---------- The data ----------
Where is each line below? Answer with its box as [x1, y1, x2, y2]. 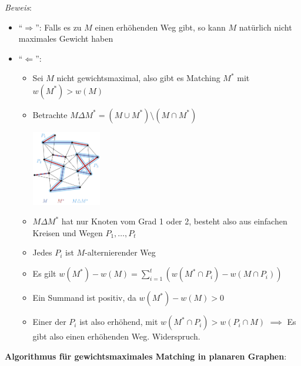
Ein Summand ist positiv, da [32, 291, 136, 304]
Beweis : [5, 1, 32, 13]
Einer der [32, 315, 66, 328]
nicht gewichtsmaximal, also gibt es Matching [56, 72, 220, 84]
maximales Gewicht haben [18, 32, 113, 45]
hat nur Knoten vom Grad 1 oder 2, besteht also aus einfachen [61, 215, 287, 227]
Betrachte [32, 108, 68, 120]
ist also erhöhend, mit [79, 315, 158, 328]
----------
### Task description
The line with "Ein Summand ist" and every line after it up to the end of the entries: output those exactly, and only those.

### Answer area
Ein Summand ist positiv, da [32, 291, 136, 304]
Beweis : [5, 1, 32, 13]
Einer der [32, 315, 66, 328]
nicht gewichtsmaximal, also gibt es Matching [56, 72, 220, 84]
maximales Gewicht haben [18, 32, 113, 45]
hat nur Knoten vom Grad 1 oder 2, besteht also aus einfachen [61, 215, 287, 227]
Betrachte [32, 108, 68, 120]
ist also erhöhend, mit [79, 315, 158, 328]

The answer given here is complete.